Anduril launched quietly in 2017 but grew quickly, picking up contracts with Customs and Border Protection and the Marine Corps during the Trump administration. Luckey, the young high-flying founder who sold Oculus to Facebook before being booted from the company, emerged as one of President Trump’s most prominent boosters in the generally Trump-averse tech industry.
The company makes defense hardware, including long-flying drones and surveillance towers that connect to a shared software platform it calls Lattice. The technology can be used to secure military bases, monitor borders and even knock enemy drones out of the sky, in the case of Anduril’s counter-UAS tech known as “Anvil.”
Anduril co-founder and CEO Brian Schimpf describes the company’s mission as one of “transformation,” pairing relatively affordable hardware with sensor fusion and machine learning technologies through a contract partner more nimble than established giants in the defense sector.
“This new round of funding reflects our confidence that the Department of Defense sees the same problems we do, and is serious about deploying emerging technologies at scale across land, sea, air, and space domains,” Schimpf said.
The company set its sights on work with the Department of Defense from its earliest days and last year was one of 50 vendors tapped by the DoD to test tech for the Air Force’s own piece of the Joint All-Domain Command & Control (JADC2) project, which seeks to build a smart warfare platform to connect all service members, devices and vehicles that power the U.S. military.

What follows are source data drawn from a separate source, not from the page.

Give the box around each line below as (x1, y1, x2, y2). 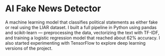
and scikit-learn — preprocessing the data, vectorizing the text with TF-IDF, (5, 29, 160, 35)
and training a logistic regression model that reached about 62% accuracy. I (5, 35, 160, 41)
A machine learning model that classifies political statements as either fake (5, 19, 158, 25)
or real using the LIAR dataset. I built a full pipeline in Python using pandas (5, 24, 157, 30)
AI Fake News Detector (5, 3, 101, 14)
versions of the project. (5, 45, 53, 51)
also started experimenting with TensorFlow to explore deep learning (5, 40, 146, 46)
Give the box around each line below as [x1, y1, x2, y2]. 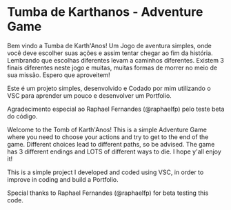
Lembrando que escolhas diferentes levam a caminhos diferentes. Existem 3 [7, 56, 224, 64]
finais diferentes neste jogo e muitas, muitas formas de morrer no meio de [7, 63, 218, 72]
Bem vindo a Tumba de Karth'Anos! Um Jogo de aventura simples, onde [7, 41, 212, 50]
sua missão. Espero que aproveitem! [7, 70, 110, 79]
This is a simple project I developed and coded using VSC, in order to [7, 168, 204, 176]
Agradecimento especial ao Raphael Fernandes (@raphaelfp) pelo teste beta [7, 105, 225, 113]
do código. [7, 112, 38, 120]
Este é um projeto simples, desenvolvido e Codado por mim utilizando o [7, 84, 212, 92]
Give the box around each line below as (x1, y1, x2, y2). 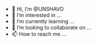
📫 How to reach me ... (11, 31, 66, 37)
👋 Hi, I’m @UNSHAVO (11, 6, 64, 12)
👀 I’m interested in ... (11, 12, 62, 19)
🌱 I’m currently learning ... (11, 18, 75, 24)
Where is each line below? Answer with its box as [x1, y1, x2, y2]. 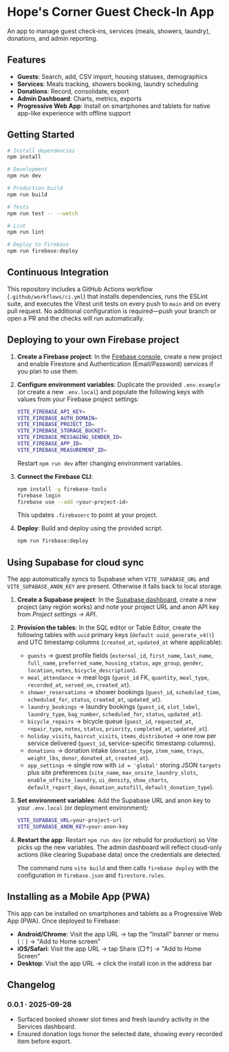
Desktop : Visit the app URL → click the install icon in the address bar [17, 959, 212, 967]
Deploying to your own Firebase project [7, 334, 180, 346]
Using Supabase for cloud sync [7, 557, 144, 568]
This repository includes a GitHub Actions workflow [7, 285, 153, 293]
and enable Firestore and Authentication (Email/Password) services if [17, 359, 214, 368]
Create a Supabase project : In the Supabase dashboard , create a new [17, 596, 217, 604]
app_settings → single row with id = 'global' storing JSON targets [27, 761, 221, 769]
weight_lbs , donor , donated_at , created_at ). [27, 754, 150, 762]

The company’s work with U.S. Customs and Border Protection also matured from a pilot into a program of record last year. Anduril supplies the agency with connected surveillance towers capable of autonomously monitoring stretches of the U.S. border.
In April, Anduril acquired Area-I, a company known for small drones that can be launched from a larger aircraft. Area-I counted the U.S. Army, Air Force, Navy and NASA among its customers, relationships that likely sweetened the deal.